Wij verwachten dat u ongeveer een 4-5tal uur van de kamer verwijderd zal zijn. In deze tijdspanne valt: de voorbereiding, de operatie zelf en het ontwaken in de ontwaakzaal.
Na de operatie zal u rustig ontwaken in de ontwaakzaal en wanneer u comfortabel en goed wakker bent, keert u terug naar de afdeling.
Verloop op de afdeling:
- U zal systematisch pijnstilling krijgen via het infuus. Indien uw pijnklachten niet onder controle zijn MOET u extra pijnstilling vragen aan de verpleegkundige. Dit om onnodige pijnklachten te vermijden en uw revalidatieproces niet te belemmeren.
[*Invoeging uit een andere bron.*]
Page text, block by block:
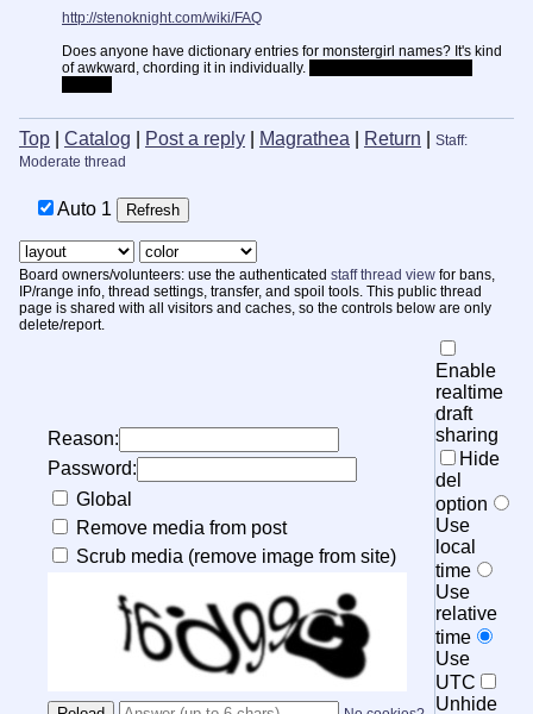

- Op de dag van uw operatie zal u verplichte bedrust worden opgelegd. U mag in bed elke positie aannemen die voor u comfortabel is. Probeer weliswaar zoveel mogelijk met de schouders en het bekken gelijktijdig (‘en bloc’) te draaien omdat torsie in de onderrug meestal als pijnlijk wordt ervaren. Vraag hiervoor eventueel hulp aan de verpleegkundige.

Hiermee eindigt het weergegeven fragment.